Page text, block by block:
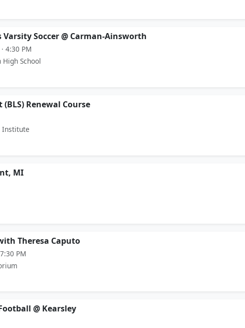
Varsity Soccer @ Carman-Ainsworth
4:30 PM
School
Renewal Course
Institute
MI
Theresa Caputo
PM
@ Kearsley
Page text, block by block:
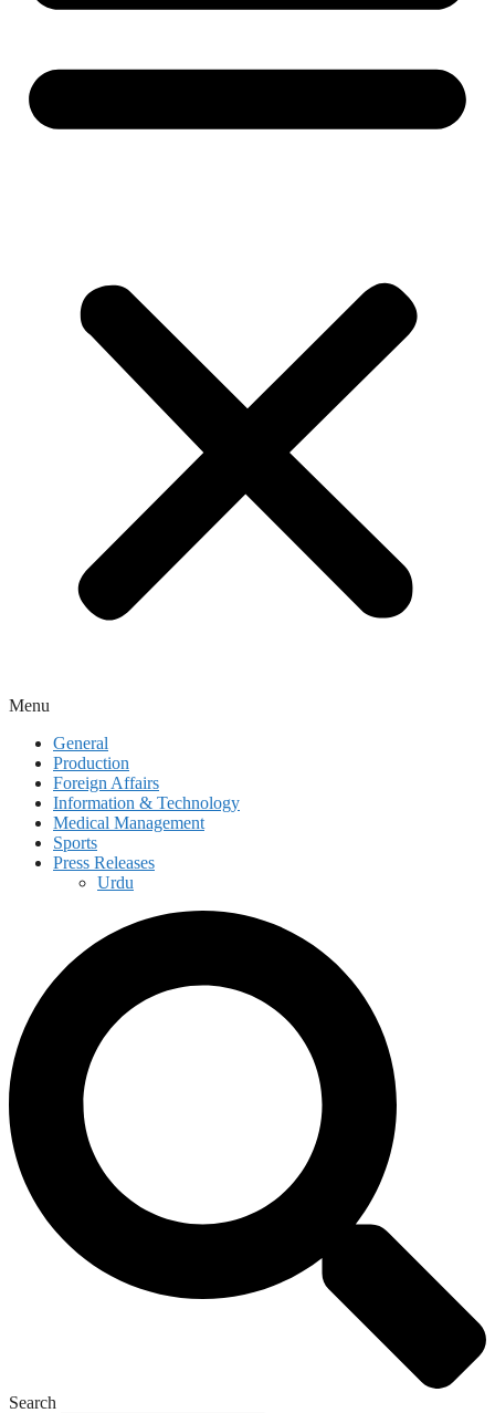
Menu
General
Production
Foreign Affairs
Information & Technology
Medical Management
Sports
Press Releases
Urdu
Search
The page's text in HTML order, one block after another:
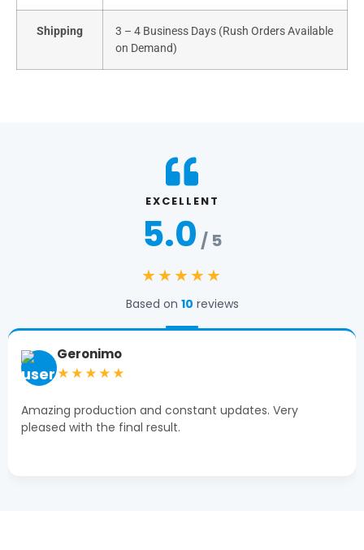
Shipping
3 – 4 Business Days (Rush Orders Available
on Demand)
EXCELLENT
5.0 / 5
★★★★★
Based on 10 reviews
Geronimo
★★★★★
Amazing production and constant updates. Very
pleased with the final result.
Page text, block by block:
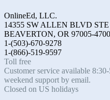
OnlineEd, LLC.
14355 SW ALLEN BLVD STE
BEAVERTON, OR 97005-4700
1-(503)-670-9278
1-(866)-519-9597
Toll free
Customer service available
weekend support by email.
Closed on US holidays

::::::::

Give the records back exactly. Leave the pictures out.

◆ OUTPUT
Page text, block by block:
Varsity Soccer @ Carman-Ainsworth
4:30 PM
School
Renewal Course
Institute
MI
Theresa Caputo
PM
@ Kearsley
Page text, block by block:
Menu
General
Production
Foreign Affairs
Information & Technology
Medical Management
Sports
Press Releases
Urdu
Search
The page's text in HTML order, one block after another:
Shipping
3 – 4 Business Days (Rush Orders Available
on Demand)
EXCELLENT
5.0 / 5
★★★★★
Based on 10 reviews
Geronimo
★★★★★
Amazing production and constant updates. Very
pleased with the final result.
Page text, block by block:
OnlineEd, LLC.
14355 SW ALLEN BLVD STE
BEAVERTON, OR 97005-4700
1-(503)-670-9278
1-(866)-519-9597
Toll free
Customer service available
weekend support by email.
Closed on US holidays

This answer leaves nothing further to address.